Problem details: Take the data below and write it out exactly, except for the pictures.

Supplied data:
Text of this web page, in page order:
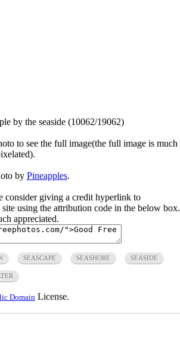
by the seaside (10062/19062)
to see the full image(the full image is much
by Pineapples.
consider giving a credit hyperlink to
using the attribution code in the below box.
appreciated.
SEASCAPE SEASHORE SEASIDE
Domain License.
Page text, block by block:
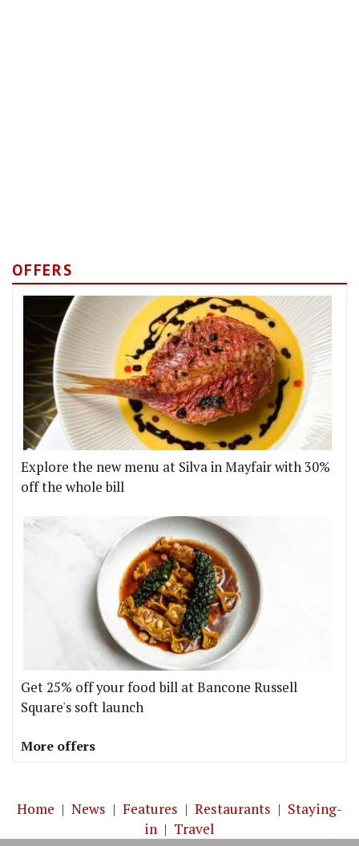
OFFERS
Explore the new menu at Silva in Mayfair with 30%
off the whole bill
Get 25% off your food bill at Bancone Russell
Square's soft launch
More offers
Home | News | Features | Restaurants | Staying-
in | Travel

Task result:
Text of this web page, in page order:
by the seaside (10062/19062)
to see the full image(the full image is much
by Pineapples.
consider giving a credit hyperlink to
using the attribution code in the below box.
appreciated.
SEASCAPE SEASHORE SEASIDE
Domain License.
Page text, block by block:
OFFERS
Explore the new menu at Silva in Mayfair with 30%
off the whole bill
Get 25% off your food bill at Bancone Russell
Square's soft launch
More offers
Home | News | Features | Restaurants | Staying-
in | Travel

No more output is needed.